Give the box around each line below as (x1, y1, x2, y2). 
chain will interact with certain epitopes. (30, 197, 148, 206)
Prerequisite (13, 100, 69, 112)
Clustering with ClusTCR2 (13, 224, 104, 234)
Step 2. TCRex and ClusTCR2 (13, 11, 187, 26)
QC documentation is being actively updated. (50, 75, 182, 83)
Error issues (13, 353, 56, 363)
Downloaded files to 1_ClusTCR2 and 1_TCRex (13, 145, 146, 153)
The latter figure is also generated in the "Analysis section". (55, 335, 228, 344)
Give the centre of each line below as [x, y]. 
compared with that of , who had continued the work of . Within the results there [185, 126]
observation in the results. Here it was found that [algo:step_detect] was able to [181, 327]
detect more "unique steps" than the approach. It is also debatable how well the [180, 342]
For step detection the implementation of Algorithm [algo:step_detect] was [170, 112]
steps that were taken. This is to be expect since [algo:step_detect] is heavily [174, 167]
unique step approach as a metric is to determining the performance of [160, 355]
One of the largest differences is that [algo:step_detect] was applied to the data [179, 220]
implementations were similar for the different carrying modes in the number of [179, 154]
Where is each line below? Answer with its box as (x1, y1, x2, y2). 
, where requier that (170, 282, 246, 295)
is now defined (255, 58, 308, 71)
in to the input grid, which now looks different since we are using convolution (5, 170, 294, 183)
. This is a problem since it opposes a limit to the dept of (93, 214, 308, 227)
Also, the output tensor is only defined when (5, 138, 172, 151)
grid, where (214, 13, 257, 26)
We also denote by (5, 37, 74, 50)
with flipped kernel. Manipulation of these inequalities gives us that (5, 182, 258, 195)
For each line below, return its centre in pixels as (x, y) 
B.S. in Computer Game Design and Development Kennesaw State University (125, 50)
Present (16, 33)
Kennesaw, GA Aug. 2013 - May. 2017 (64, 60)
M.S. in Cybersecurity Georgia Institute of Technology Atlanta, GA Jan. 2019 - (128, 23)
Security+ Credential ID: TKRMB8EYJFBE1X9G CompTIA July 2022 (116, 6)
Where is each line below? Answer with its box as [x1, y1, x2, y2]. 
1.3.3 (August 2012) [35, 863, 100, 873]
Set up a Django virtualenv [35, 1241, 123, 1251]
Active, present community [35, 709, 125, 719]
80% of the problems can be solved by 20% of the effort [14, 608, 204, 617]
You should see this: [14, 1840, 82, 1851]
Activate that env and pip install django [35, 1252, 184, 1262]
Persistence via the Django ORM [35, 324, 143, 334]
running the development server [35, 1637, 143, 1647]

=-=-=

In the listing above, transcribe exactly everything from the line containing "the [180, 342]" down to the line containing "unique step approach", including both and nothing more.

detect more "unique steps" than the approach. It is also debatable how well the [180, 342]
For step detection the implementation of Algorithm [algo:step_detect] was [170, 112]
steps that were taken. This is to be expect since [algo:step_detect] is heavily [174, 167]
unique step approach as a metric is to determining the performance of [160, 355]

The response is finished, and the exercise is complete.